EXERCISE AIM:
Without including any pictures, return the records below exactly as written.

Data records:

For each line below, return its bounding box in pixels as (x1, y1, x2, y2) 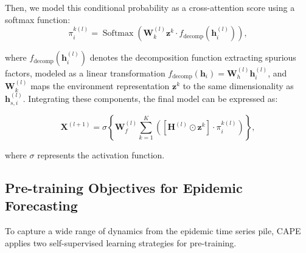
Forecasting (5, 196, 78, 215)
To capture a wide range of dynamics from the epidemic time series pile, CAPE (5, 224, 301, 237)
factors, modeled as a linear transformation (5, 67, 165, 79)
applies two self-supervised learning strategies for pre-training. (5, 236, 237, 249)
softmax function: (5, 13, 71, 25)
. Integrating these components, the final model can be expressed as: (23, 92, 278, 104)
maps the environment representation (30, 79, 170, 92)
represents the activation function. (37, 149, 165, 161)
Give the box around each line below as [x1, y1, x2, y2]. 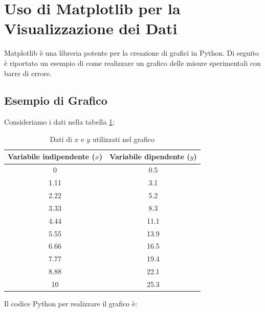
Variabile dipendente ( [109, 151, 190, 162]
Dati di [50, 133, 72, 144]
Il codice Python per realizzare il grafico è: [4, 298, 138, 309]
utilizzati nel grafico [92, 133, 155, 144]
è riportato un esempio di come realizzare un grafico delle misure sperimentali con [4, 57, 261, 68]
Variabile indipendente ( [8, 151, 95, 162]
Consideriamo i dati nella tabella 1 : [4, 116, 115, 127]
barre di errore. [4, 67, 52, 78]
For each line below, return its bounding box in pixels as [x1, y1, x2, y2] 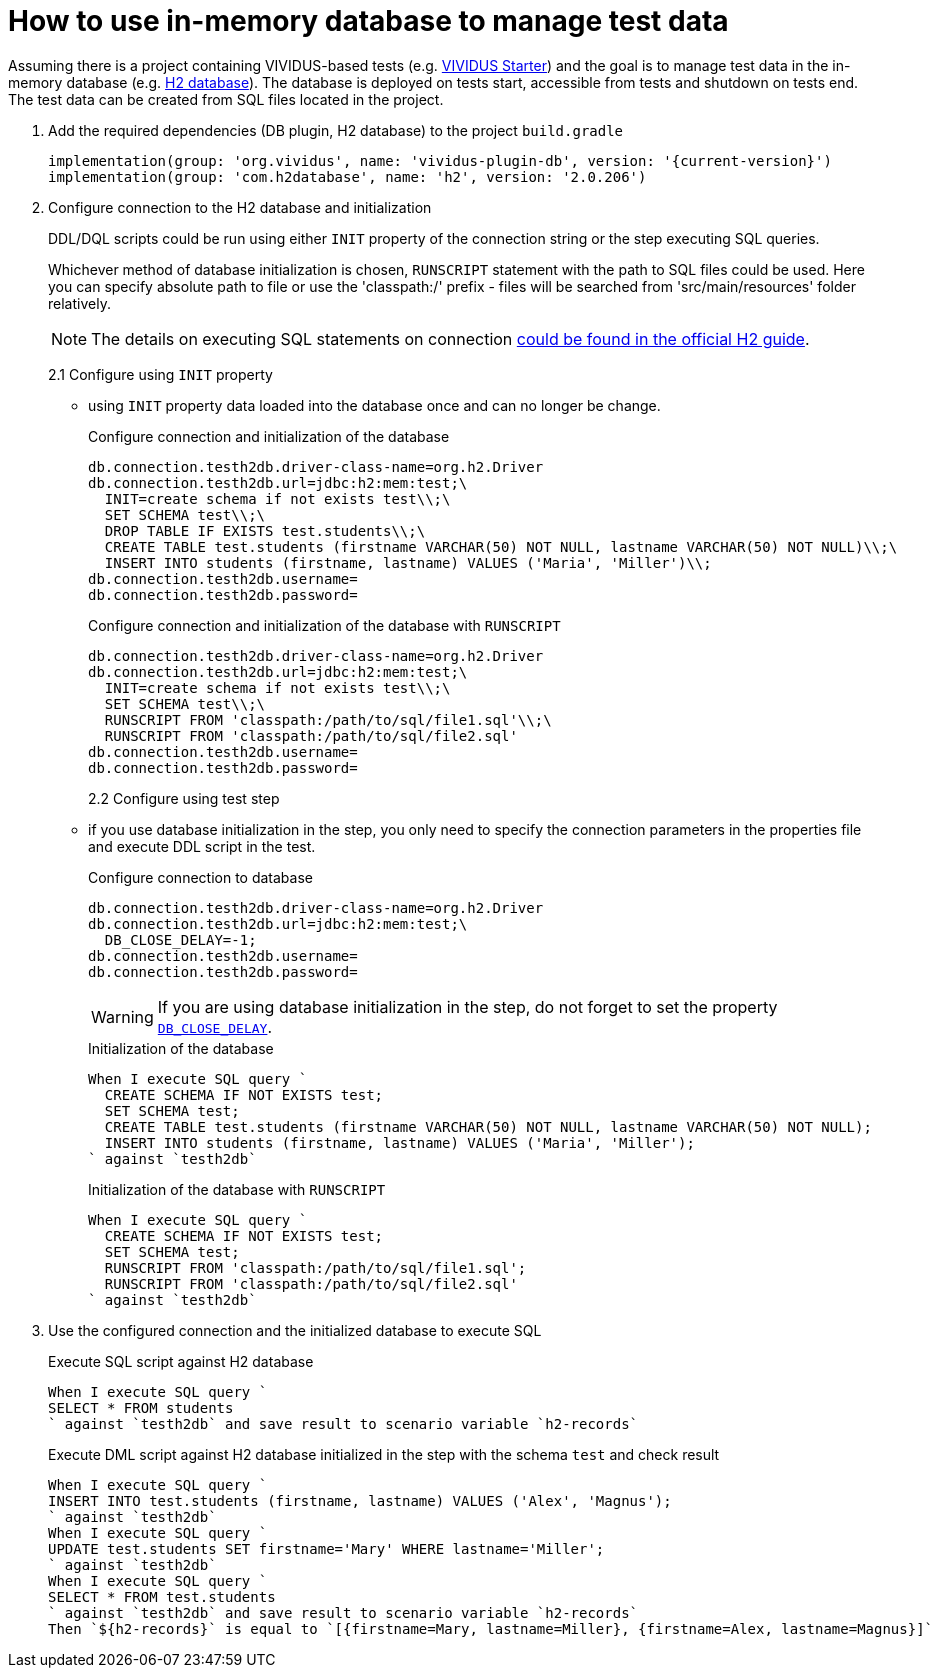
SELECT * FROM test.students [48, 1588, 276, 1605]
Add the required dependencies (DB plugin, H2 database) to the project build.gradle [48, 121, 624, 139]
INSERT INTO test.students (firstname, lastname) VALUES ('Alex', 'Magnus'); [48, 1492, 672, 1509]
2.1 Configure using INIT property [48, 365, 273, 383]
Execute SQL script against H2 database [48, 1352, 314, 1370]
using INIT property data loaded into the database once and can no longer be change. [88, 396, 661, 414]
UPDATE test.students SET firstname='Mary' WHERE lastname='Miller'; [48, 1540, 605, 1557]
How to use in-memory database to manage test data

TASK SOLUTION:
For each line below, return its bounding box in pixels as (x1, y1, x2, y2) 
Forecasting (5, 196, 78, 215)
To capture a wide range of dynamics from the epidemic time series pile, CAPE (5, 224, 301, 237)
factors, modeled as a linear transformation (5, 67, 165, 79)
applies two self-supervised learning strategies for pre-training. (5, 236, 237, 249)
softmax function: (5, 13, 71, 25)
. Integrating these components, the final model can be expressed as: (23, 92, 278, 104)
maps the environment representation (30, 79, 170, 92)
represents the activation function. (37, 149, 165, 161)
Give the box around each line below as [x1, y1, x2, y2]. 
Variabile dipendente ( [109, 151, 190, 162]
Dati di [50, 133, 72, 144]
Il codice Python per realizzare il grafico è: [4, 298, 138, 309]
utilizzati nel grafico [92, 133, 155, 144]
è riportato un esempio di come realizzare un grafico delle misure sperimentali con [4, 57, 261, 68]
Variabile indipendente ( [8, 151, 95, 162]
Consideriamo i dati nella tabella 1 : [4, 116, 115, 127]
barre di errore. [4, 67, 52, 78]
For each line below, return its bounding box in pixels as [x1, y1, x2, y2] 
SELECT * FROM test.students [48, 1588, 276, 1605]
Add the required dependencies (DB plugin, H2 database) to the project build.gradle [48, 121, 624, 139]
INSERT INTO test.students (firstname, lastname) VALUES ('Alex', 'Magnus'); [48, 1492, 672, 1509]
2.1 Configure using INIT property [48, 365, 273, 383]
Execute SQL script against H2 database [48, 1352, 314, 1370]
using INIT property data loaded into the database once and can no longer be change. [88, 396, 661, 414]
UPDATE test.students SET firstname='Mary' WHERE lastname='Miller'; [48, 1540, 605, 1557]
How to use in-memory database to manage test data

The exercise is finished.